The building is a storage building and in hindsight, “industrial building” was not the best choice of wording. The ACs are currently running on CT50 Radio Thermostats and the prototype will bewired in parallel to prove itself out. Now that I mention and think about it, it, I think that having both controllers on by default and wire up the rPi’s relays to turn off the CT50’s at will. I think that SD-card failure is a topic is something to keep in mind such that one makes decisions to allow future solutions to boot-only from the SD or other strategy.

Hestia Pi was the inspiration for my project. I have been wondering if I could use the Hestia Pi’s raspberry pi image or start with a fresh OH install. I purchased the same waveshare display in the hope that I could leverage the Hestia-Pi .img I have posted questions regarding Hestia Pi at: "triple" Hestia Pi Mod

See my answers on that thread. tl;dr, ask on the HestiaPi forum.

HestiaPi is currently running a version of OH that is over a year old and the image is highly customized to their hardware and overall approach. I think it would be more work to try and shoehorn in your solution into it than it will be to start from scratch.

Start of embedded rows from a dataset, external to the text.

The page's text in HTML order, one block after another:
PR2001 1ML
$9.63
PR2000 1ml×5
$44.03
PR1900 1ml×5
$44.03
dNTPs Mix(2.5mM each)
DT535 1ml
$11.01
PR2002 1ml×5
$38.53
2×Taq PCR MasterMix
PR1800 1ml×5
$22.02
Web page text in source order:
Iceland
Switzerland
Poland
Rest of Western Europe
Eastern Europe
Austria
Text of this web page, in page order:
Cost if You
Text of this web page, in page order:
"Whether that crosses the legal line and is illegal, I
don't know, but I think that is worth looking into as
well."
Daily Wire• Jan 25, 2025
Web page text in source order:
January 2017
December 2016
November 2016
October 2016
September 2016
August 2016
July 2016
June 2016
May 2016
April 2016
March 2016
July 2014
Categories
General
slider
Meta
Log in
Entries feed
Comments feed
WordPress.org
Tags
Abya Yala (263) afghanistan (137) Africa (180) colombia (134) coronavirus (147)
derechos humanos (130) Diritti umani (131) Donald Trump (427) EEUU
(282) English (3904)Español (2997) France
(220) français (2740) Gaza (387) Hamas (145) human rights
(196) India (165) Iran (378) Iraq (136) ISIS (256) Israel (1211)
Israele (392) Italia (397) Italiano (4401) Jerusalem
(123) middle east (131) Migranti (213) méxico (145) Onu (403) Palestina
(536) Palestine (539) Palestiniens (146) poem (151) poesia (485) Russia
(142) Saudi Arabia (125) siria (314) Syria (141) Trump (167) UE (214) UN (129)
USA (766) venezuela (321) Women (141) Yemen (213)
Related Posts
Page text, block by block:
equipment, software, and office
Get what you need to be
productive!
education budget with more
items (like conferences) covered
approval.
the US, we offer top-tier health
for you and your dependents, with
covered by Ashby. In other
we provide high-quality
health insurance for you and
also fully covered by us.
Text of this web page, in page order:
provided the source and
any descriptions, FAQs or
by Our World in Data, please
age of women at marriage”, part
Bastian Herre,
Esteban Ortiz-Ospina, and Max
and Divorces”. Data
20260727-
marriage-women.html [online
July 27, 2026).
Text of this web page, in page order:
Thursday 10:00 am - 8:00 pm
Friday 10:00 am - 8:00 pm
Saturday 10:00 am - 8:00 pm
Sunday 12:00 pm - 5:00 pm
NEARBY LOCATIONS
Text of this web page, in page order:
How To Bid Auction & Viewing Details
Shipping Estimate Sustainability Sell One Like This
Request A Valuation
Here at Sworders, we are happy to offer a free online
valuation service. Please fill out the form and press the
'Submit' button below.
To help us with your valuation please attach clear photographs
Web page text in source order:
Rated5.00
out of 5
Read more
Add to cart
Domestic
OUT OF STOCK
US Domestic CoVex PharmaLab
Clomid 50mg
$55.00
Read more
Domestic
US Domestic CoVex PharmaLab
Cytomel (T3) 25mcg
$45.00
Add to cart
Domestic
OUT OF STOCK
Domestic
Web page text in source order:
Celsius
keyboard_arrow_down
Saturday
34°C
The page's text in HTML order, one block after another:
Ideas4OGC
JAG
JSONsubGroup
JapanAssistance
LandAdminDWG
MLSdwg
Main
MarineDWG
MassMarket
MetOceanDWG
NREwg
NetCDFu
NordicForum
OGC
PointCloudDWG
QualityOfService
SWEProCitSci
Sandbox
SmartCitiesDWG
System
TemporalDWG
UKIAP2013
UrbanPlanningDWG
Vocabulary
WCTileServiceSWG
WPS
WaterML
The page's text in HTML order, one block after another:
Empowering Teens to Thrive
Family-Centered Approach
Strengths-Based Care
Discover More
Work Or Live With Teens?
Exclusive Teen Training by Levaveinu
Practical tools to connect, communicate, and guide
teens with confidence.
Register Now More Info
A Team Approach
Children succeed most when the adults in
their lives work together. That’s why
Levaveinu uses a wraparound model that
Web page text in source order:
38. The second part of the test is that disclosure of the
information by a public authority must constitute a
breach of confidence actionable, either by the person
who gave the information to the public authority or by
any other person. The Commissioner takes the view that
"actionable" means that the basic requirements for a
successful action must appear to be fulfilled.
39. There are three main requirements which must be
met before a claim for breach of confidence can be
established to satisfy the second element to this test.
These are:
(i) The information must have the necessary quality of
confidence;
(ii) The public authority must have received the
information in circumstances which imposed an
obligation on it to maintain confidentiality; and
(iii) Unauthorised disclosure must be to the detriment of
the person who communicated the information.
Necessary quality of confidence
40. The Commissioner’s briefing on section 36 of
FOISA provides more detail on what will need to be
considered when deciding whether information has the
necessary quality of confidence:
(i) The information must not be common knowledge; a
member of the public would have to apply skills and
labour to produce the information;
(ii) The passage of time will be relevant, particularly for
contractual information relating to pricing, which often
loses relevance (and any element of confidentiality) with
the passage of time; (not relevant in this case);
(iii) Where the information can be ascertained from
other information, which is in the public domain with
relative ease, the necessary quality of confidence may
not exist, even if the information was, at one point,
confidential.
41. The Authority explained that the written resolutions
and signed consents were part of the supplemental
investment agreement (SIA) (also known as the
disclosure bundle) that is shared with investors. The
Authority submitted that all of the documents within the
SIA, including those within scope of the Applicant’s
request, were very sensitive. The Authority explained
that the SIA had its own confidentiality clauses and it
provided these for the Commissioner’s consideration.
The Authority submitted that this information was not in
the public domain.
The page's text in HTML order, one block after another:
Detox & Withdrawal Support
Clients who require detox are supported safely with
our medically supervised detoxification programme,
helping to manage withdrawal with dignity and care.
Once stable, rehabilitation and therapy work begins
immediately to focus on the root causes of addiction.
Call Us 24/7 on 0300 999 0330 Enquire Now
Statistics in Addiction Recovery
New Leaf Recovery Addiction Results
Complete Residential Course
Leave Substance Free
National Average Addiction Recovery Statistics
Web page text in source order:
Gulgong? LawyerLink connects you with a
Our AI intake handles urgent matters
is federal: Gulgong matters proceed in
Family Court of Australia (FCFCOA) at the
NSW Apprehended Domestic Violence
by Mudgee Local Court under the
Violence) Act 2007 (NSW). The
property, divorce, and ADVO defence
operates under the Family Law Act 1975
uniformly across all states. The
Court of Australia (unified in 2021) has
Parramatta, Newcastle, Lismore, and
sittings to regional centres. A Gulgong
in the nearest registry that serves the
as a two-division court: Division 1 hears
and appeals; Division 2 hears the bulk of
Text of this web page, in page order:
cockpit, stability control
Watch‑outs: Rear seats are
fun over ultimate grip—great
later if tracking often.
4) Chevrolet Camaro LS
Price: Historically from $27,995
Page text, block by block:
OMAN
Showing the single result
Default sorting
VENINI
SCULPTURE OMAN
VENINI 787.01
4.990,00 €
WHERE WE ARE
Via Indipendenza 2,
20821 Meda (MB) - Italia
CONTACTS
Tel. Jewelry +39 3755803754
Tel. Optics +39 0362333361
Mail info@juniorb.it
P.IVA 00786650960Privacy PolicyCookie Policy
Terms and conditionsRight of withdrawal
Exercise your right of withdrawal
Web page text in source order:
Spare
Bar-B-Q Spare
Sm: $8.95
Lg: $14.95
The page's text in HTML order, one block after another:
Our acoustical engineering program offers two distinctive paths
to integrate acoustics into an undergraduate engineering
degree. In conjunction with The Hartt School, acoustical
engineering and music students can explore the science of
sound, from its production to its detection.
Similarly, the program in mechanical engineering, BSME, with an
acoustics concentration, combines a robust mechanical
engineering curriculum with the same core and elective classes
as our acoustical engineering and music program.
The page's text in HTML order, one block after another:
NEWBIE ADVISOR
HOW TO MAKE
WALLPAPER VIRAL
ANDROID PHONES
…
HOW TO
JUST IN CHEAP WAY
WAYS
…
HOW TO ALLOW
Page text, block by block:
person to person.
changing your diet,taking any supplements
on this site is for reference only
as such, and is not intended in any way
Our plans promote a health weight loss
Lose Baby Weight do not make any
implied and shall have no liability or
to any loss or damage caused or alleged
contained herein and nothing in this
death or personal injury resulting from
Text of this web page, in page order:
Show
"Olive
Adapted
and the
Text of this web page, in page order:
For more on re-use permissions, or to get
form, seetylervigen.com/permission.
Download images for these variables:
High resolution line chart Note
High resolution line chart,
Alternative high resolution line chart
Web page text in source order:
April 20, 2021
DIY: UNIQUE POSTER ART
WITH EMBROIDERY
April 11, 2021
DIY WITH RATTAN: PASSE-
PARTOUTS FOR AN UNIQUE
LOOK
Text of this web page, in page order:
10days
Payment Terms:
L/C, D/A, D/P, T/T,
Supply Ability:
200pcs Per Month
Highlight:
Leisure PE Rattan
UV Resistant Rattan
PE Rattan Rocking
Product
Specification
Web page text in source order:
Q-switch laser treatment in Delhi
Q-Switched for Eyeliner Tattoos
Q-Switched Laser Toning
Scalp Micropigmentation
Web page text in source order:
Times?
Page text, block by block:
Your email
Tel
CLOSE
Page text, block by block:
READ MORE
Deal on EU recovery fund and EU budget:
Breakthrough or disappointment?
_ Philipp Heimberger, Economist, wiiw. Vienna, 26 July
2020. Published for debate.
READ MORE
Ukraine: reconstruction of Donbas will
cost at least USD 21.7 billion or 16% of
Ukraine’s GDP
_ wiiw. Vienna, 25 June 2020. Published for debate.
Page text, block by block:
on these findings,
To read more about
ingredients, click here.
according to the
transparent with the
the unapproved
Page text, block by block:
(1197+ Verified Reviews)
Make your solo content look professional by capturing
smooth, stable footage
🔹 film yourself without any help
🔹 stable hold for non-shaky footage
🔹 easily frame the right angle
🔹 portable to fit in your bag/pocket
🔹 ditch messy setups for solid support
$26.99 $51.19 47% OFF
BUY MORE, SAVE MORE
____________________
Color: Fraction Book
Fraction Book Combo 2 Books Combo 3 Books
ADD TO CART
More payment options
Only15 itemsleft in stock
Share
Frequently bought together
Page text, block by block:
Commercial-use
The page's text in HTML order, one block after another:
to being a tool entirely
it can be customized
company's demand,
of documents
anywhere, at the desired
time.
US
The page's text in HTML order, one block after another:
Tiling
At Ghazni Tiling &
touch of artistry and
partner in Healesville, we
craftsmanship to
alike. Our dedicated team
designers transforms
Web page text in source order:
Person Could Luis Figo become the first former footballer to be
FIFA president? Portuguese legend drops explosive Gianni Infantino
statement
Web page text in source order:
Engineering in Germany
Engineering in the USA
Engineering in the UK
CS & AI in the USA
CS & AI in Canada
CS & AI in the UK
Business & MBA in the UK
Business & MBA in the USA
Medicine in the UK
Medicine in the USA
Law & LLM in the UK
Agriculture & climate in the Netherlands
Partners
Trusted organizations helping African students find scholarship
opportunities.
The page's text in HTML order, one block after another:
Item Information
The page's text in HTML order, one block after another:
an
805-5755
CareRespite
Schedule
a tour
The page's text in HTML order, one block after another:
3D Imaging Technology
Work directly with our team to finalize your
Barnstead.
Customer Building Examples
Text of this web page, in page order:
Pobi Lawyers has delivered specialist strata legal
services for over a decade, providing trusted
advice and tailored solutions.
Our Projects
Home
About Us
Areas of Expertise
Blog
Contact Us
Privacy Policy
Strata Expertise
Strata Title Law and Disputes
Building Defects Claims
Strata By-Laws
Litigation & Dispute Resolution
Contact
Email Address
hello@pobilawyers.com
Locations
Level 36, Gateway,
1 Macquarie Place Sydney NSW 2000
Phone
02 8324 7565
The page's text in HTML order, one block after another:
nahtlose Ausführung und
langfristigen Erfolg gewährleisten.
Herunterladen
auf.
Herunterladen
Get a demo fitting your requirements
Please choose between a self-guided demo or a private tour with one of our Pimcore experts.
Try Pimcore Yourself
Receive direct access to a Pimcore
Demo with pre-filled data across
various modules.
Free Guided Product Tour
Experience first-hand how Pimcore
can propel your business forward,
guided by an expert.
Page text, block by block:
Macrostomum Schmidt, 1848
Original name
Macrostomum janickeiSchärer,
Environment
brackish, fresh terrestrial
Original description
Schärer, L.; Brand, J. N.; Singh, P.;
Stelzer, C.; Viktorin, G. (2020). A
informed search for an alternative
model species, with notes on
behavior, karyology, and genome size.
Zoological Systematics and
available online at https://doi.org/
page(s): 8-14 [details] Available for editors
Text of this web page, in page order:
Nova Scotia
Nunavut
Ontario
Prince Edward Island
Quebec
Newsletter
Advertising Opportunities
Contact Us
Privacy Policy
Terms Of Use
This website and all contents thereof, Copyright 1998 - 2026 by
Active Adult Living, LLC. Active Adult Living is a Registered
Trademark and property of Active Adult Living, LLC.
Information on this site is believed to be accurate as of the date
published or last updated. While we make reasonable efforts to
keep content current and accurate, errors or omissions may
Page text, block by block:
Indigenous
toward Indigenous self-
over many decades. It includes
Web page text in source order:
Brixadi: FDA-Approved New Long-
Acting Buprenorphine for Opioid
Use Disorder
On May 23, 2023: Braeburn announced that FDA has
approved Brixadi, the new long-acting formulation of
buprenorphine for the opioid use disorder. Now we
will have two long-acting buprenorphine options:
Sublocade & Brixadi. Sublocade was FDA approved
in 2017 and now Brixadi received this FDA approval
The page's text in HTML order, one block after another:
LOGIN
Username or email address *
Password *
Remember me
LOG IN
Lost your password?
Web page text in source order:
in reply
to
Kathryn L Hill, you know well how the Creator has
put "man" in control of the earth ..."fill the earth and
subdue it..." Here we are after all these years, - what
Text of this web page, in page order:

Others have connected openHAB to CT50 thermostats (but the discussion is very old). Would that be a consideration, or are you more interested in this approach as a hobby project?

@rpwong Russ, thanks for increasing my awareness of the Radio Thermostat binding. It probably make sense to test Openhab with the CT50 bindings. The questions that I am posing are coming from the standpoint of making decisions that will make the project either very easy or difficult as I progress “down the road”.

That being said, I have bought the relay board and a number of temperature sensors to test. I am interested in keeping my technical skills from fading so I like to build simple projects to keep technically active.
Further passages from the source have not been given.